Fruita feels alive with the river’s energy: orchards and farmers’ markets, peaches famous for their sweetness, dinosaur fossils just beyond town, and quirky celebrations like the Mike the Headless Chicken Festival – a symbol of humor and resilience.
Before leaving Mesa County, we sat in Grand Junction’s City Hall with Commissioner Bobbie Daniel, who spoke about the river’s crucial role – not just for Fruita but for all of Colorado’s West Slope. She spoke candidly of the farmers and ranchers who worry about drought, overuse, and the thirsty Front Range cities looking west for answers.
These conversations stayed with me as we traced the Colorado River’s journey – a reminder that every drop connects stories, communities, and choices that reach far beyond any single town.
Colorado wilderness (credit: NOAM BEDEIN)
Where the river leads
Denver’s water reckoning and the Colorado–Israel bridge
Leaving Fruita, we moved east toward the capital, Denver, following the river’s story into cities that depend on its flow. We settled for a few days in Denver’s suburbs and made time to stand in Boulder, on the street where, just weeks earlier, a brutal terror attack had shaken the local Jewish community.
Denver and the Front Range have long drawn water from the Colorado River and its tributaries – engineering tunnels through the Rockies to quench a booming urban corridor’s thirst. But today, that flow is under stress like never before. Climate shifts, decades-long drought, and rising populations force Colorado’s leaders to confront hard truths: how to share less water among more farms, families, and ecosystems – and how to do so without losing the river’s pulse.
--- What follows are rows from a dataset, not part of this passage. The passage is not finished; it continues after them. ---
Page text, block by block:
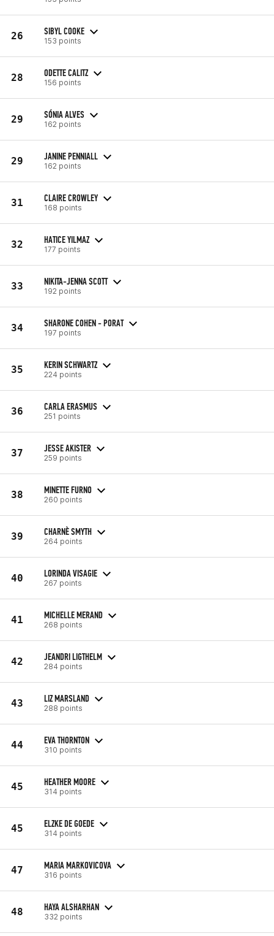
26 SIBYL COOKE
153 points
28 ODETTE CALITZ
156 points
29 SÓNIA ALVES
162 points
29 JANINE PENNIALL
162 points
31 CLAIRE CROWLEY
168 points
32 HATICE YILMAZ
177 points
33 NIKITA-JENNA SCOTT
192 points
34 SHARONE COHEN - PORAT
197 points
35 KERIN SCHWARTZ
224 points
36 CARLA ERASMUS
251 points
37 JESSE AKISTER
259 points
38 MINETTE FURNO
260 points
39 CHARNÈ SMYTH
264 points
40 LORINDA VISAGIE
267 points
41 MICHELLE MERAND
268 points
42 JEANDRI LIGTHELM
284 points
43 LIZ MARSLAND
288 points
44 EVA THORNTON
310 points
45 HEATHER MOORE
314 points
45 ELZKE DE GOEDE
314 points
47 MARIA MARKOVICOVA
316 points
48 HAYA ALSHARHAN
332 points

In Colorado’s capital, we met stakeholders, heard farmers’ worries, and saw firsthand how distant communities – from Beulah’s guardians to Fruita’s orchardists – are bound by Denver’s decisions. Each drop flowing through urban taps begins far upstream, in snowpack, melting faster and running dry sooner.
This is where the Colorado-Israel Chamber of Commerce plays a vital role. By fostering trade, innovation, and partnerships between Colorado and Israel, the chamber acts as a bridge for practical solutions in agriculture, water conservation, and climate resilience. Co-founder and Colorado director Jeremiah Baronberg put it best:
“We’re not just talking about technology – we’re talking about communities learning from each other to steward the most precious resource we share. Israel’s hard-earned lessons on scarcity can help Colorado navigate these challenges. Together we can innovate smarter, conserve deeper, and grow more resilient.”
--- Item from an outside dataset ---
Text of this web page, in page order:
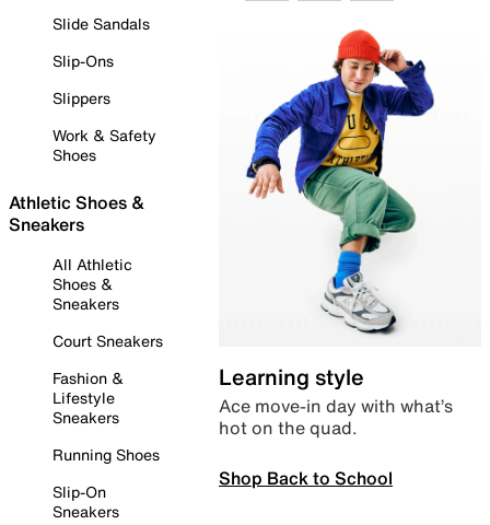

From drip irrigation breakthroughs to advanced water reuse, these partnerships remind us that the Colorado River’s story does not stop at a state line. Its pulse carries across oceans – connecting farmers, scientists, and families in Israel and the American West who know what it means to do more with less.
At every bend – from Beulah’s healing farms to Fruita’s riverfront classrooms and Denver’s policy tables – one truth holds: Water is not just a resource but a relationship. And relationships – like rivers – must be tended, renewed, and protected together.